Активности ADCC антител оценивали путем анализа высвобождения лактатдегидрогеназы (LDH) с помощью набора Cyto Tox 96 Non-Radioactive Cytotoxity Assay (Promega, Мэдисон, США). Мононуклеарные клетки периферической крови человека (PBMC) очищали из цитратной цельной крови стандартным фиколл-пак разделением, ресуспендировали в полной среде (среда RPMI-1640 (Chemie Brunschwig AG, PAA, Базель, Швейцария) с добавлением 10% эмбриональной телячьей сыворотки (FBS, Chemie Brunschwig AG, PAA, Базель, Швейцария), 2 мМ ultraglutamine 1 (Lonza, Вервье, Бельгия), 1% пенициллина/стрептомицина (Chemie Brunschwig AG, PAA, Базель, Швейцария) и 100 Ед/мл IL-2 человека (Sigma, Миссури, США)) и инкубировали в течение ночи при 37°C. На следующий день PBMC собирали центрифугированием, дважды промывали и ресуспендировали в культуральной среде при плотности 8×10⁶ клеток/мл. В качестве клеток-мишеней применяли клеточную линию HT1080. Клетки HT1080 промывали дважды и ресуспендировали в полной среде при плотности 0,2×10⁶ клеток/мл. Пятьдесят микролитров антитела, разведенного до 1,5 мкг/мл, с конечной концентрацией 0,1 мкг/мл (фигура 2) или 0,01 мкг/мл (фигура 3) смешивали с 50 мкл клеток-мишеней и добавляли к равному объему PBMC в U-донный 96-луночный планшет. На протяжении всего эксперимента применялось соотношение мишени к эффектору 1:40. После 4 часов инкубации при 37°C клетки центрифугировали, и образцы по 50 мкл бесклеточного супернатанта собирали, переносили в плоскодонный 96-луночный планшет и анализировали. Процент лизиса рассчитывали следующим образом: (Высвобождение образца - Спонтанное высвобождение мишени - Спонтанное высвобождение эффектора)/(Максимальное высвобождение - Спонтанное высвобождение мишени)*100; где Спонтанное высвобождение мишени представляет собой флуоресценцию от лунок, которые содержат только клетки-мишени, Спонтанное высвобождение эффектора представляет собой флуоресценцию от лунок, которые содержат только эффекторные клетки, и Максимальное высвобождение представляет собой флуоресценцию от лунок, которые содержат клетки-мишени, которые были обработаны лизирующим буфером. Фоновый процент лизиса, полученный в отсутствие антитела (Клетки-мишени + Эффекторные клетки), вычитали из процента лизиса образца; показанные данные представляют собой средний процент цитотоксичности ± стандартное отклонение лунок в трех повторностях с использованием PBMC, выделенных у одного донора.

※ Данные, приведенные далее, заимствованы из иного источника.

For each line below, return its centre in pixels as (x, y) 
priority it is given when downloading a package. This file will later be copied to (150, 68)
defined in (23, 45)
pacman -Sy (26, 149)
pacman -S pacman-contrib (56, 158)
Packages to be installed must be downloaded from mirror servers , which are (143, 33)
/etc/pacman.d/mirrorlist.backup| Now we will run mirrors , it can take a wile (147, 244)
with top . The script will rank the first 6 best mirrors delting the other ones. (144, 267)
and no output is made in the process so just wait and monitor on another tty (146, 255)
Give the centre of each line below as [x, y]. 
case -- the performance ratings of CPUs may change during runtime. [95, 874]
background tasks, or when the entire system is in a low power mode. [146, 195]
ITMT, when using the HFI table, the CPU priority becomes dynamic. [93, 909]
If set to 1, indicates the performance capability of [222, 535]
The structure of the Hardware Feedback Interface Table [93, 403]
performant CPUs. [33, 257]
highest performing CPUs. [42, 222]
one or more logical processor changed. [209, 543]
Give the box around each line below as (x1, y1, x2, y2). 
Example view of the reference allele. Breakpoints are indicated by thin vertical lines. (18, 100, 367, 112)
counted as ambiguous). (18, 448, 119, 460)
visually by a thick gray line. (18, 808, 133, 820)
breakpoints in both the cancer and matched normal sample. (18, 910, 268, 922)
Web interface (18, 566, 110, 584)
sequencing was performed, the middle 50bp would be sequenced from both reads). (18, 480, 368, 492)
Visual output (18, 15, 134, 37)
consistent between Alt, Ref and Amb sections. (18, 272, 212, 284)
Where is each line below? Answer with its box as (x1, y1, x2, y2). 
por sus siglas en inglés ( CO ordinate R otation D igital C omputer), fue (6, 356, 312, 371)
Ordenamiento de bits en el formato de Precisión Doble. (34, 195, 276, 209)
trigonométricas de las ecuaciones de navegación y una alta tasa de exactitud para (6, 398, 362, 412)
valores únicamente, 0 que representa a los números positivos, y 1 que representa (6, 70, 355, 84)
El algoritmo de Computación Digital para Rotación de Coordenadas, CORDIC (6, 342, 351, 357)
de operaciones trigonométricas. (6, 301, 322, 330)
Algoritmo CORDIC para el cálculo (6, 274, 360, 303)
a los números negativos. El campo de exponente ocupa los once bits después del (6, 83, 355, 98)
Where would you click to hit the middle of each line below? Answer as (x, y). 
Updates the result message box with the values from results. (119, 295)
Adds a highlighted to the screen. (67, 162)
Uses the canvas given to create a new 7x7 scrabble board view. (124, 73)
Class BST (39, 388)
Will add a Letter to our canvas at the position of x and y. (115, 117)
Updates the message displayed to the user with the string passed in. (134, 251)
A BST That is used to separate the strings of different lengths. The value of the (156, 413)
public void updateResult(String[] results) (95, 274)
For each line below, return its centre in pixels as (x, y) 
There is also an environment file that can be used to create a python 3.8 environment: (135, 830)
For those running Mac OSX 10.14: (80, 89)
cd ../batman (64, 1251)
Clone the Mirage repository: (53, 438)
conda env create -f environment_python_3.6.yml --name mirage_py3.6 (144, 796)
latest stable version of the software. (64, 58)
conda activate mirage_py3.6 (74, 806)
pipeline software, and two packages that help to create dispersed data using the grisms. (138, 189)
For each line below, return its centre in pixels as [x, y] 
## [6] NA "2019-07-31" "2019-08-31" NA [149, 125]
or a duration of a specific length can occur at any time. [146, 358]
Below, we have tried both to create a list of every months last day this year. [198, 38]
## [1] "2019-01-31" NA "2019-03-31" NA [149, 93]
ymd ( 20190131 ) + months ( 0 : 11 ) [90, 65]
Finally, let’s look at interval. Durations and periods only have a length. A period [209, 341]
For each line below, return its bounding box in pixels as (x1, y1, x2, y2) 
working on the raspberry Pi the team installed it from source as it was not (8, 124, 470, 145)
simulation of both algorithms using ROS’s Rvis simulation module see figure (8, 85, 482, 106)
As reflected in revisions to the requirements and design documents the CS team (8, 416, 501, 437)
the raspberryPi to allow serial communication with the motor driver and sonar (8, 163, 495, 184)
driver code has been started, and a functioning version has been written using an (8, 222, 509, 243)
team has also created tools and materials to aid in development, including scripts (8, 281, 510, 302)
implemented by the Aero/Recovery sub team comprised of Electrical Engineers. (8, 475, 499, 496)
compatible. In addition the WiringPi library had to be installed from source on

На фигуре 2 показана небольшая специфическая ADCC, обусловленная контрольным антителом IgG1 или исходным антителом IgG4 к VLA-2 (точка данных №1 и 12, соответственно); показанные данные демонстрируют, что встречающийся в природе изотип IgG1 антитела человека к VLA2 имеет усиленную клеточную цитотоксичность к клеткам, экспрессирующим VLA-2⁺, и более предпочтительны точечные мутанты IgG1-антитела к VLA2 со следующим порядком активности: IgG1-S298A/S324N к VLA2 (точка данных №11; 2-кратное повышение) > IgG1-S298A к VLA2 (точка данных № 8; 1,8-кратное повышение) > IgG1 к VLA2 (точка данных №2; 1,7-кратное повышение) или IgG1-E269D/S298A/S324N к VLA2 (точка данных №10; 1,7-кратное повышение) > IgG1-E269D к VLA2 (точка данных № 9; 1,5-кратное повышение).

На фигуре 3 показано, что подобный порядок активности ADCC для вариантов антител к VLA2 сохраняется при десятикратном разведении антитела.

Перечень последовательностей приведен в конце описания.